Lou
Merhaba Lou.
Biten bir hikâyenin sonunda seni aramadan edemiyorum. Sence de hangi noktanın arasında kalmıştık biz seninle? Tamamlanmayan ve sonu gelmeyen kitapları okumaktan sıkılıyorum. Hele her virgülünde saç izlerin varsa. Bilmiyorsun ve ben bunu biliyorum. Oysaki diğerleri senin gibi düşünmüyorlar. Hatta geçenlerde bir gün – o anı seçemiyorum - insanlar ve diğerleri gördüklerime inanmam için sürekli ikna etmek için uğraşıyorlar. Ama ben onlara uymuyorum.

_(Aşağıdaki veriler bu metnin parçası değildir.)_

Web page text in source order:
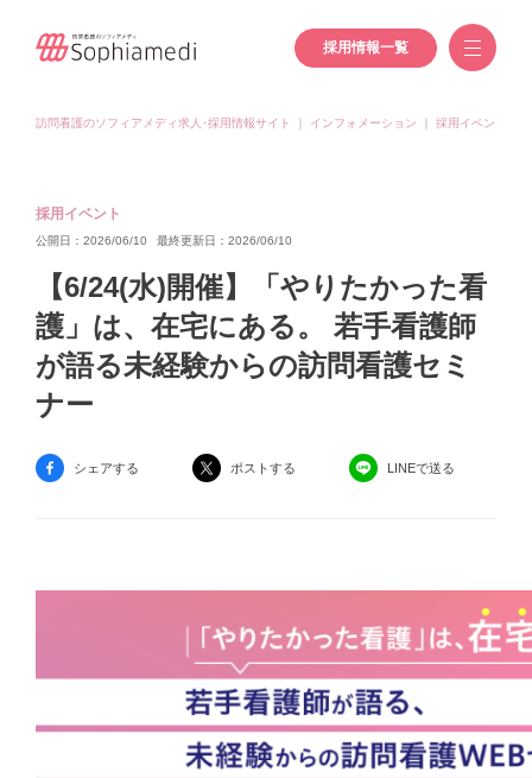
採用情報一覧
訪問看護のソフィアメディ求人･採用情報サイト インフォメーション 採用イベント
採用イベント
公開日：2026/06/10 最終更新日：2026/06/10
【6/24(水)開催】「やりたかった看
護」は、在宅にある。 若手看護師
が語る未経験からの訪問看護セミ
ナー
シェアする ポストする LINEで送る

Ne zamandır seninle konuşmadığımızı hatırlamıyorum. Sesini unutacak gibi olduğum vakitlerde çığlık attığın zamanı kayda almıştım, onu dinliyorum. Ara sıra da olsa halimi sormamanın bir önemi kalmadı. O gün farkında değildim ama seni öptüğüm gecenin izi hala bende durmasına anlam veremiyorum. Bildiğim tüm sayılar ile o geceyi işlemlere döküyorum ama sonucu hep aynı. Neye göre yaşıyoruz Lou? Anlatman için fırsat veriyorum sana. Çünkü sevmek hissine göre her geçen gün seni düşünüp daha koyu bir acı yüreğime batıyor. Belki dünyanın dönmesi buna etken değil. Ve en güzel duygu buydu. Ancak anlayamadığım şey ise seni seviyor olmam aynı zamanda seni yanımda istemiyor olmanın izahını edemiyorum kendime.
Leş gibi bir kokunun yayıldığını hissedebiliyor musun? Sessizliğin bundan başka kanıtı ne ola bilirdi ki? Ölmüyoruz Lou, bir an bile ara vermeden, bağırsaklarımıza bastıra bastıra ölmüyoruz. Hiçbir şey dudağımı ısırdığın tatta değil. Gülünce yere akan salyalarını toplayanlardan olmak komik olmayan tarafında.
Seni öptüğümü hatırla Lou
Gözlerimi kapatıp kulaklarına adını fısıldadığımı hatırlamaya çalış.
Sırtını kendime doğru çektiğim geceyi u n u t m a
Diğerlerinden bir farkın kalmadığını şimdi anlıyor musun?
Ve ben sadece sayıklıyorum
Unutmadığım kadarını
En iyisi ya da en kötüsü değildi bu
Ve ölülerin, karıncaların, o gecenin, tadını biliyorum Lou…
Zen. //
YirmibeşMayıs2016
YORUMLAR
öpüşler, dokunuşlar değil de özlenen, insanın içini sızlatan başka şeyler olsa gerek, o hissettirdikleri anın..neden yanımızda istemeyiz sevdiğimiz şeyi/kişiyi ya da her neyse.. çünkü cevap içinde, severiz ve artık sevmemekten korkarız. çünkü yan yanayken görülür tüm çirkinlikler ve sonra neyi bekleyeceğiz? çok mu melankolik? değil. böyle kodlanmışız. güzeldi.